Context: The orthodontic treatment in adult for the treatment of malocclusion is becoming more common. However, the disadvantages of conventional orthodontics are the time consumed for the treatment (18–24 months), root resorption, and formation of fenestrations and dehiscence. Periodontally accelerated osteogenic orthodontics (PAOO) is a surgical technique resulting in increased alveolar bone width, shorter treatment time, increase posttreatment stability, and decrease amount of apical root resorption. Aim: The aim of the study is to compare the treatment time, root resorption, bone density, and presence/absence of fenestrations and dehiscence after PAOO with surgical bur and PAOO with piezocision. Materials and Methods: Forty participants with bimaxillary protrusion undergoing orthodontic treatment were randomly selected and divided into two groups. Group I: 20 participants selected for PAOO with surgical bur and Group II: 20 participants selected for PAOO with piezocision. Patients were recalled at baseline 3, 6, 9, and 12 months and evaluated for treatment time and bone density, root resorption, and detection of fenestration and dehiscence using cone-beam computerized tomography (CBCT). Results: Participants in Group I had less treatment time compared to Group II. Rate of retraction was 7.07 mm/20.81 weeks and 5.99 mm/28.48 weeks in Group I and Group II, respectively. CBCT showed a statistically significant increase in bone density in both groups, 12 months after the surgery. Root resorption was negligible in Group I (0.34 mm) and in Group II (0.51 mm). CBCT revealed increase in thickness of alveolar bone and coverage of fenestrations and dehiscence. Conclusion: PAOO provides an efficient and stable orthodontic tooth movement.
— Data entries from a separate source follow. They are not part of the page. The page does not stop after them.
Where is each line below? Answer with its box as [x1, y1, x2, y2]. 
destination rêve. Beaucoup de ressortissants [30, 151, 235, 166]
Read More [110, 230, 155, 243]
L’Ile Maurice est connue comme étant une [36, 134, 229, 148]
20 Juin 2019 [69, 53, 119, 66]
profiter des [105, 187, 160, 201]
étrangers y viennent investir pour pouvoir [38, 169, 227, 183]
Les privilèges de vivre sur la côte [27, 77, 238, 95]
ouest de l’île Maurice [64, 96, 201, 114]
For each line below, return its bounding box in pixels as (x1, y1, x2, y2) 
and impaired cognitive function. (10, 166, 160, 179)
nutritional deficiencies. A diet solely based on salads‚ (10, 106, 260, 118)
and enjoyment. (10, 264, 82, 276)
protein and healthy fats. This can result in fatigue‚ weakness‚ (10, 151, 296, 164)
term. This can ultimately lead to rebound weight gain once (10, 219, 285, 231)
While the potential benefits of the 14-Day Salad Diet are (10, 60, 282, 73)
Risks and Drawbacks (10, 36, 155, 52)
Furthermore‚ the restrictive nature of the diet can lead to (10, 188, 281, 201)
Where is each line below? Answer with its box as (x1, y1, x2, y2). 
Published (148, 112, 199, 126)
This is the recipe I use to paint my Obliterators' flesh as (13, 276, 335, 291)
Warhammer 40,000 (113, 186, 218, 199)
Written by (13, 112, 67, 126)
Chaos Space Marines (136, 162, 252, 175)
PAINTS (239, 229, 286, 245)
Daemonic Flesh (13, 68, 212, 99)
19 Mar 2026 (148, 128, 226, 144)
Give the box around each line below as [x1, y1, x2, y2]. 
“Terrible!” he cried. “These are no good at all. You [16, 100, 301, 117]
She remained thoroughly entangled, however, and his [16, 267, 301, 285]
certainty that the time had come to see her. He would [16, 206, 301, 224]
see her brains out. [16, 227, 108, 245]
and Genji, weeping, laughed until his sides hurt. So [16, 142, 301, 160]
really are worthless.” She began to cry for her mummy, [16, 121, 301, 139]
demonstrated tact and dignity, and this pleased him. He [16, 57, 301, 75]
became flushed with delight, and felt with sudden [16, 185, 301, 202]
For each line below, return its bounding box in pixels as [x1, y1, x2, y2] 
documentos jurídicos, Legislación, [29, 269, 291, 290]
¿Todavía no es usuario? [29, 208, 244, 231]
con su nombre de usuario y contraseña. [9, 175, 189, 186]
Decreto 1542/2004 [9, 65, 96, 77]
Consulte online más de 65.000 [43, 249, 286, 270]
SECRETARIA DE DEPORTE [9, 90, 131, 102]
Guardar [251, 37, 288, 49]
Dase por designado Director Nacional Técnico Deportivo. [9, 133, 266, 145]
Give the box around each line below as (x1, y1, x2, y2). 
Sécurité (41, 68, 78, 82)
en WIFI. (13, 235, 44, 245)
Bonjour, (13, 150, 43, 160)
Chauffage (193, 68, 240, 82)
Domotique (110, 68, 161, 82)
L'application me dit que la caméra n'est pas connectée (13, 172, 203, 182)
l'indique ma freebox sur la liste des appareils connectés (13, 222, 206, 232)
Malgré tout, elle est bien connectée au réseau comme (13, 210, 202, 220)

Keywords: Corticotomy, orthodontics, osteogenic, piezosurgery, protrusion


How to cite this article:
Thind SK, Chatterjee A, Arshad F, Sandhu PS, Thind MS, Nahin J. A clinical comparative evaluation of periodontally accelerated osteogenic orthodontics with piezo and surgical bur: An interdisciplinary approach. J Indian Soc Periodontol 2018;22:328-33

How to cite this URL:
Thind SK, Chatterjee A, Arshad F, Sandhu PS, Thind MS, Nahin J. A clinical comparative evaluation of periodontally accelerated osteogenic orthodontics with piezo and surgical bur: An interdisciplinary approach. J Indian Soc Periodontol [serial online] 2018 [cited 2019 Jun 24];22:328-33. Available from: http://www.jisponline.com/text.asp?2018/22/4/328/237202




   Introduction Top


Conventional orthodontic treatment for the correction of malocclusion is accepted worldwide, but the major drawback of it is the time taken for the treatment which is around 18–24 months.

Conventional orthodontic movements cause periodontal ligament compression and produce histological and biomolecular modifications. Orthodontic tooth movement is achieved by a balance between bone resorption on pressure side and deposition on the tension side of the tooth during the application of optimum orthodontic force. During orthodontic treatment, increased time duration has been linked to an increased risk of root and bone resorption which may arise due to inappropriate force magnitude or tooth movement into dense or altered bone.[1]

The tooth movement is enhanced by procedures that elevate the remodeling of alveolar bone, periodontal, and gingival fibrous tissues by disrupting the continuity of cortical bone, thereby orthodontic is completed in much less time than normally expected.[2] This procedure was termed as accelerated osteogenic orthodontics (AOO) and recently as periodontally AOO (PAOO) or Wilckodontics introduced by Dr. William Wilcko and Dr. Thomas Wilcko, in which teeth can be moved 2–3 times faster in (1/3) to (1/4) the time required for traditional orthodontic therapy. It helps orthodontic tooth movement by accelerated bone metabolism due to controlled surgical damage to the cortical bone. It utilizes the dynamics of bone physiology and emphasis on tooth movement, in which the supporting bone responds to orthodontic forces rather than just concentrating on the manner in which the forces are applied to the teeth. PAOO combines selective alveolar corticotomy, particulate bone grafting and the application of orthodontics forces. This procedure is theoretically based on a bone healing pattern known as regional acceleratory phenomenon (RAP).[3]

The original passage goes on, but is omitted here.